By: Jane Turner1,2, Qianchuan He3, Kelsey Baker1, Lisa Chung4, Adrian Lazarevic-Fogelquist5, Danika Bethune5, Jesse Hubbard1, Margaret Guerriero6, Ajay Sheshadri7, Karen L. Syrjala1,8, Paul J. Martin1,9, Michael Boeckh1,4,10, Stephanie J. Lee1,9, Ted Gooley1, Mary E. Flowers1,9, Guang-Shing Cheng1,6,*
1 Clinical Research Division, Fred Hutchinson Cancer Research Center, Seattle, Washington 2 Division of Respirology, McMaster University, Hamilton, Ontario, Canada 3 Public Health Sciences Division, Fred Hutchinson Cancer Research Center, Seattle, Washington 4 Vaccine and Infectious Diseases Division, Fred Hutchinson Cancer Research Center, Seattle, Washington 5 University of Washington School of Medicine, Seattle, Washington 6 Division of Pulmonary, Critical Care and Sleep Medicine, Department of Medicine, University of Washington School of Medicine, Seattle, Washington 7 Department of Pulmonary Medicine, The University of Texas MD Anderson Cancer Center, Houston, Texas 8 Department of Psychiatry and Behavioral Sciences, University of Washington School of Medicine, Seattle, Washington 9 Division of Hematology and Oncology, Department of Medicine, University of Washington, Seattle, Washington 10 Division of Allergy and Infectious Diseases, Department of Medicine, University of Washington, Seattle, Washington
Early detection of bronchiolitis obliterans syndrome (BOS) after allogeneic hematopoietic cell transplantation (HCT) depends on recognition of subclinical spirometric changes, which is possible only with frequent interval spirometry. We evaluated the feasibility of home monitoring of weekly spirometry via a wireless handheld device and a web monitoring portal in a cohort of high-risk patients for the detection of lung function changes preceding BOS diagnosis. In this observational study, 46 patients with chronic graft-versus-host disease or a decline in forced expiratory volume in 1 second (FEV1) of unclear etiology after allogeneic HCT were enrolled to perform weekly home spirometry with a wireless portable spirometer for a period of 1 year.
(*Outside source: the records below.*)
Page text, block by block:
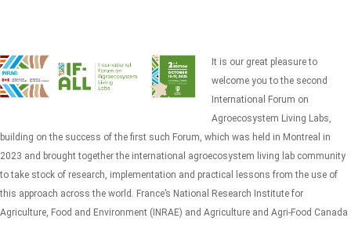
REGISTRACIJA
It is our great pleasure to
welcome you to the second
International Forum on
Agroecosystem Living Labs,
building on the success of the first such Forum, which was held in Montreal in
2023 and brought together the international agroecosystem living lab community
to take stock of research, implementation and practical lessons from the use of
this approach across the world. France’s National Research Institute for
Agriculture, Food and Environment (INRAE) and Agriculture and Agri-Food Canada
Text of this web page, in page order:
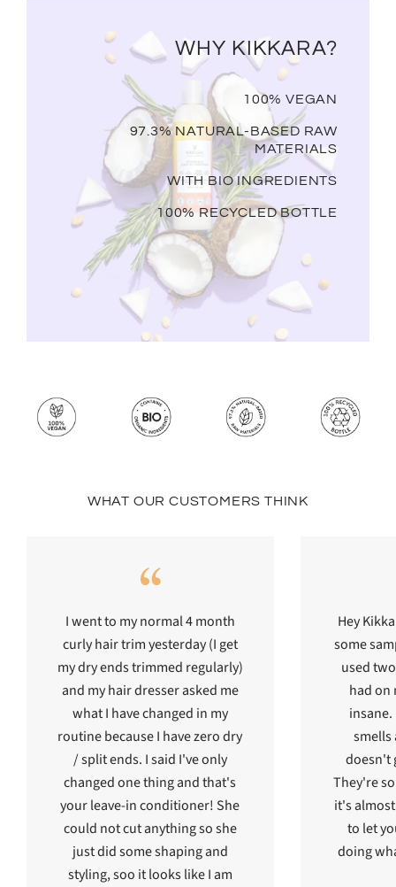
WHY KIKKARA?
100% VEGAN
97.3% NATURAL-BASED RAW
MATERIALS
WITH BIO INGREDIENTS
100% RECYCLED BOTTLE
WHAT OUR CUSTOMERS THINK
I went to my normal 4 month
curly hair trim yesterday (I get
my dry ends trimmed regularly)
and my hair dresser asked me
what I have changed in my
routine because I have zero dry
/ split ends. I said I've only
changed one thing and that's
your leave-in conditioner! She
could not cut anything so she
just did some shaping and
styling, soo it looks like I am
Hey
some
used
had on
smells
doesn't
They're
it's
to let
doing
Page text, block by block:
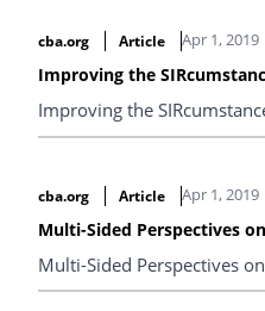
cba.org Article Apr 1, 2019
Improving the
Improving the
cba.org Article Apr 1, 2019
Multi-Sided Perspectives
Multi-Sided Perspectives

Measurements were transmitted wirelessly to a Cloud-based monitoring portal. Feasibility evaluation included adherence with study procedures and an assessment of the home spirometry measurements compared with laboratory pulmonary function tests.
Thirty-six patients (78%) completed 1 year of weekly monitoring. Overall adherence with weekly home spirometry measurements was 72% (interquartile range, 47% to 90%), which did not meet the predetermined threshold of 75% for high adherence. Correlation of home FEV1 with laboratory FEV1 was high, with a bias of 0.123 L (lower limit, -0.294 L; upper limit, 0.541 L), which is within acceptable limits for reliability.
Of the 12 patients who were diagnosed with BOS or suspected BOS during the study period, 9 had an antecedent FEV1 decline detected by home spirometry. Our data indicate that wireless handheld spirometry performed at home in a high-risk HCT cohort is feasible for close monitoring of pulmonary function and appears to facilitate early detection of BOS.